Only the lines that hold the word "Produktdetails" are wanted from this listing.
# # # # #
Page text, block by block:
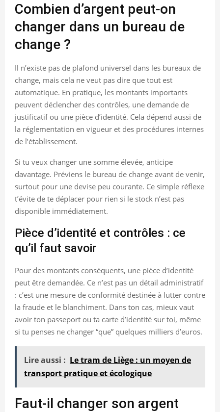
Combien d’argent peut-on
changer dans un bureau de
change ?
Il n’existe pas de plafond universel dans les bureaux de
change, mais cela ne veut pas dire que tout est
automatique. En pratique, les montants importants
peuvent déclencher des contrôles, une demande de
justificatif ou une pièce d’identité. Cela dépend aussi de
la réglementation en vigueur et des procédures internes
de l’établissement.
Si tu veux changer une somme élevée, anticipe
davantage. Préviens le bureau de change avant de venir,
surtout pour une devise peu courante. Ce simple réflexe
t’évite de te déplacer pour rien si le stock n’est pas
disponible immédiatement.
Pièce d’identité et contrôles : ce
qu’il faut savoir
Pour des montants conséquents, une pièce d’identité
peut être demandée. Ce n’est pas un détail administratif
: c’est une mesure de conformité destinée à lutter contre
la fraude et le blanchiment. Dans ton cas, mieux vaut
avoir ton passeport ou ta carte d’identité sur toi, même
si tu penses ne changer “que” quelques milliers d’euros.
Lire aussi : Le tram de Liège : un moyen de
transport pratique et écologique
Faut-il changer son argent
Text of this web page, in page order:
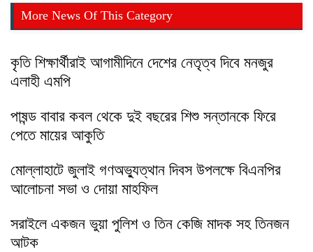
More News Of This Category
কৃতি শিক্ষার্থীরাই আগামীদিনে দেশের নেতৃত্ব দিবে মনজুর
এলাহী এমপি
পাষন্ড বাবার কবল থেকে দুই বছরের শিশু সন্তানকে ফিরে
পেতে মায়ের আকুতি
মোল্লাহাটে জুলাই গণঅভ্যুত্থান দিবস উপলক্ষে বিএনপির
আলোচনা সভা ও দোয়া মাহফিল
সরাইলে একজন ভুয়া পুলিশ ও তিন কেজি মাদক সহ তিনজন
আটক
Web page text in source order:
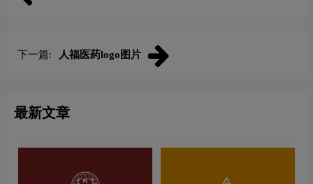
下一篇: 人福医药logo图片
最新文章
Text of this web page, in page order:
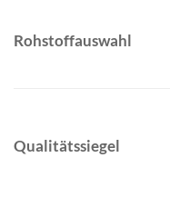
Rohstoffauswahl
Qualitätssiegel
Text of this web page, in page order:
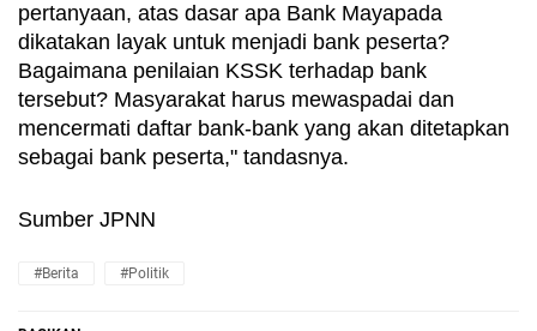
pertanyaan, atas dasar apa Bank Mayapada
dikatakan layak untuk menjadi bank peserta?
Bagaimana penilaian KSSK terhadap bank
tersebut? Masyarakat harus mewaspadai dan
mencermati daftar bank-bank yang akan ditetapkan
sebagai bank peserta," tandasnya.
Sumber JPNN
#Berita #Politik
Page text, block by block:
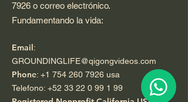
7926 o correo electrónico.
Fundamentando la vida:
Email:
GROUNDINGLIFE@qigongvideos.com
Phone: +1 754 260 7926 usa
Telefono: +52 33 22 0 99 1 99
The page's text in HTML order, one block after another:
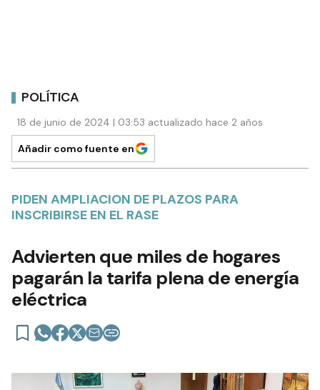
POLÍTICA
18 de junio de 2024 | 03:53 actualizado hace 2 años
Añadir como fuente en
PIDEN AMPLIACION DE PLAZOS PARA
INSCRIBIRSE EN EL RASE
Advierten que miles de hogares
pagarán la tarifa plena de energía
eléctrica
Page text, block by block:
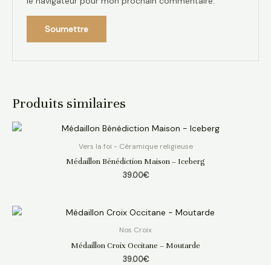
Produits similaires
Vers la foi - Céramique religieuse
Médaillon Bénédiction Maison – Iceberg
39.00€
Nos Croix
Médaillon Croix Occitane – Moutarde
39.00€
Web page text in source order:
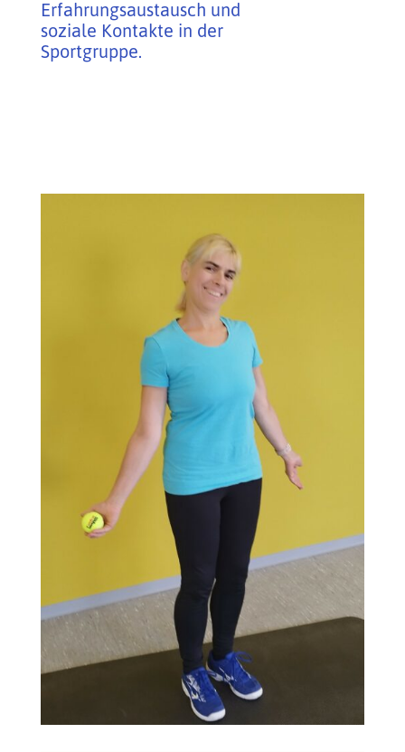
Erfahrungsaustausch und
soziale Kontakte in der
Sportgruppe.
# # # # #
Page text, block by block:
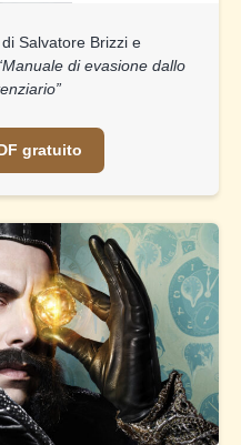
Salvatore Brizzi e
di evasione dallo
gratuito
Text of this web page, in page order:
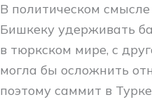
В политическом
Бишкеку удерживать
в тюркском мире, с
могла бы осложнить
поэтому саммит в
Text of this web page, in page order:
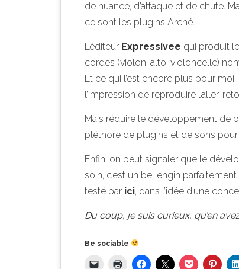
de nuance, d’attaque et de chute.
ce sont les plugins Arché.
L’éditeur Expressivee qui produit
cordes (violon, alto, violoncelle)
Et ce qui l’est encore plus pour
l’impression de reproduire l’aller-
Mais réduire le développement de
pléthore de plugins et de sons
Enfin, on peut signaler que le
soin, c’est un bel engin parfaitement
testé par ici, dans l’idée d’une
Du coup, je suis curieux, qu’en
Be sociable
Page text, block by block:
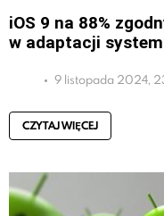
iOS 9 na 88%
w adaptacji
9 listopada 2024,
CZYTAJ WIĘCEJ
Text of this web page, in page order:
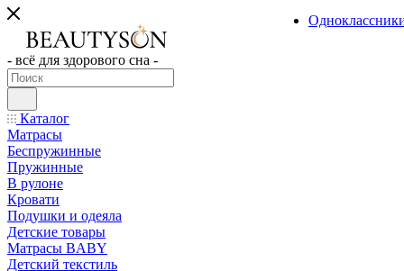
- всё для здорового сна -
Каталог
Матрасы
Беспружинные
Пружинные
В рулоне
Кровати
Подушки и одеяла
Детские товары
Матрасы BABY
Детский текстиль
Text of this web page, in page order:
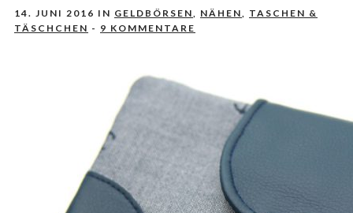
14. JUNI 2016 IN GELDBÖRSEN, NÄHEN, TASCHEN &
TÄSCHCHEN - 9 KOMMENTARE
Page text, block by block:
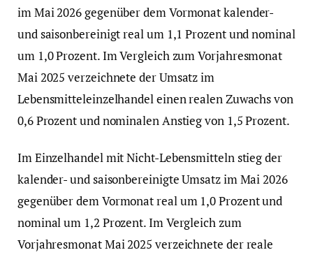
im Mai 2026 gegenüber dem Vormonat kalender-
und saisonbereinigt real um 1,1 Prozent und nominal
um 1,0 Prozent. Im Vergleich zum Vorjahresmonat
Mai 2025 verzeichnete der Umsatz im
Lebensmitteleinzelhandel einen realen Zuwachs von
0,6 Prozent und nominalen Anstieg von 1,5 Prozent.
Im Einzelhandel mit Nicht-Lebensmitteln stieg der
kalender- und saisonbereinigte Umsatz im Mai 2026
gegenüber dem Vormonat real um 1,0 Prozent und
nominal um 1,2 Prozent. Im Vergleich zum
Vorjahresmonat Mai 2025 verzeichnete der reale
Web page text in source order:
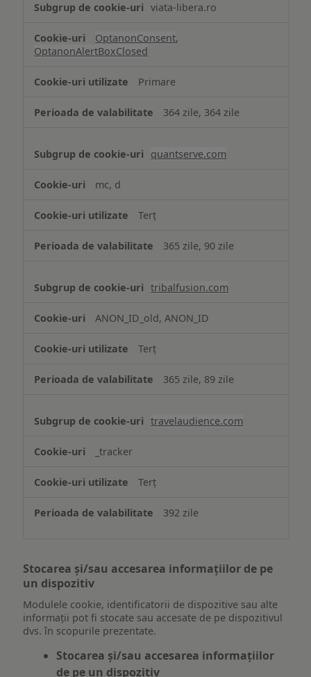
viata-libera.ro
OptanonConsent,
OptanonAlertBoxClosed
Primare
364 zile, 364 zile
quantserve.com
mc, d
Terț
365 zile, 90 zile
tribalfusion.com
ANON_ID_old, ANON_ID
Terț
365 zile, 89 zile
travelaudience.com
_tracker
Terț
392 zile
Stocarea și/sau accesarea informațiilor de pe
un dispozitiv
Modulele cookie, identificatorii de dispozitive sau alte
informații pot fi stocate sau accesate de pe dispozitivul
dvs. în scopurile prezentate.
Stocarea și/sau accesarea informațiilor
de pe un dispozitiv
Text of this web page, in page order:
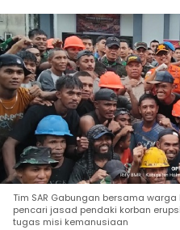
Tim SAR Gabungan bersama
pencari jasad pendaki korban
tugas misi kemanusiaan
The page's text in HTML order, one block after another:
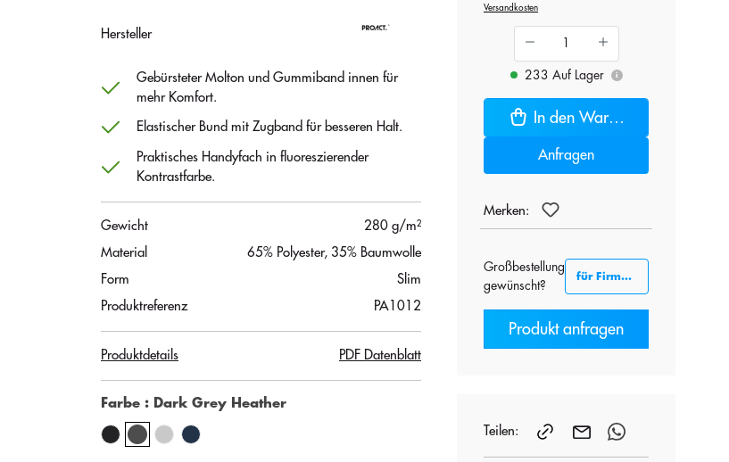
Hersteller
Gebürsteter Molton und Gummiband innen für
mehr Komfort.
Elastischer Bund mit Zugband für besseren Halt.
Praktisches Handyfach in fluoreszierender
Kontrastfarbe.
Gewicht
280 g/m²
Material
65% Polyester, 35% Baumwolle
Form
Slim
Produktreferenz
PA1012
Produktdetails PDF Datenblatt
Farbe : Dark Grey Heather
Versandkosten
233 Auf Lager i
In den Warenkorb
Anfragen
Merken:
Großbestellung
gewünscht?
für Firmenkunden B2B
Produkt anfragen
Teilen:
# # # # #
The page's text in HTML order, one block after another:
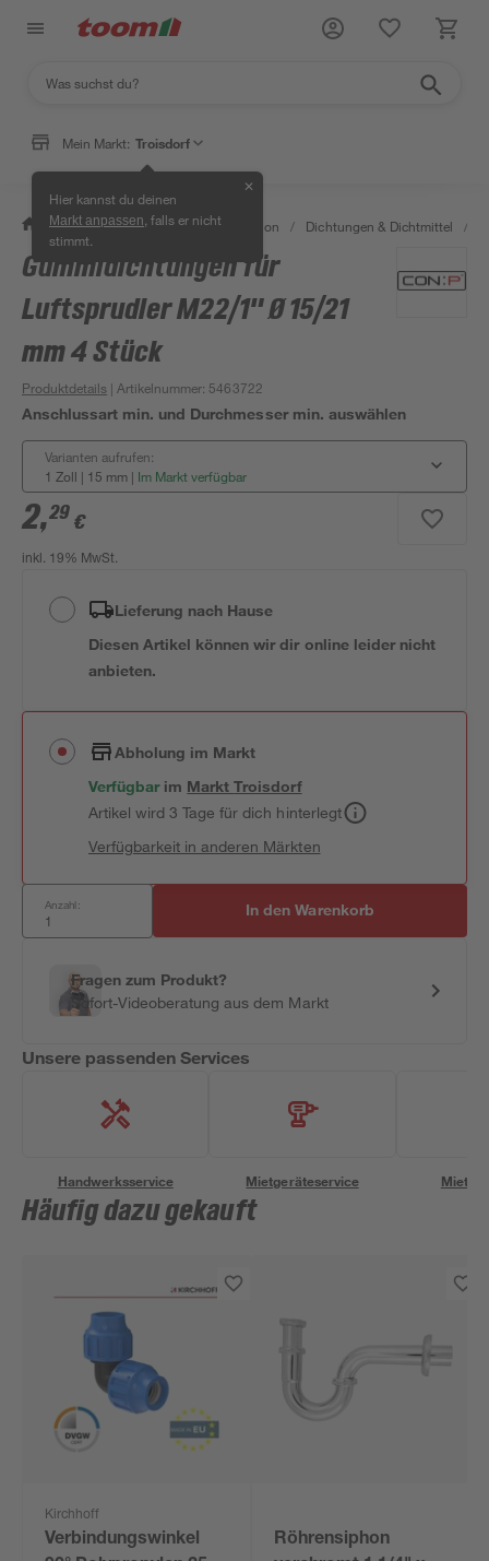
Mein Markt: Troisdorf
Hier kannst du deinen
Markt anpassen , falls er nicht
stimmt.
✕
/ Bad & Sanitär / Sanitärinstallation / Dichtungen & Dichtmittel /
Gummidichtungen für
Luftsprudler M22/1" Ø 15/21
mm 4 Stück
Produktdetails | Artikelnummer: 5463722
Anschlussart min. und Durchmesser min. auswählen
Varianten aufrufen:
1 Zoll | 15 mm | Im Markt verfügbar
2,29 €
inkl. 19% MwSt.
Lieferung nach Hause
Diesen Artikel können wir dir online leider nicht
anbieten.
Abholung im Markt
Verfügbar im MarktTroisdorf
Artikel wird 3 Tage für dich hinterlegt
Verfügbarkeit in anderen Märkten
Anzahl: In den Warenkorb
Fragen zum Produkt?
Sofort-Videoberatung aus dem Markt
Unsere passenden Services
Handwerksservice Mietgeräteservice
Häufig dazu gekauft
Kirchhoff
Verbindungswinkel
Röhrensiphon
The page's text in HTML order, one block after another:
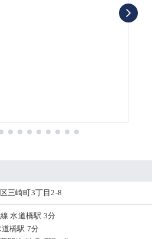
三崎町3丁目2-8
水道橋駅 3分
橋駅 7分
# # # # #
> [Your response]:
Produktdetails PDF Datenblatt
Produktdetails | Artikelnummer: 5463722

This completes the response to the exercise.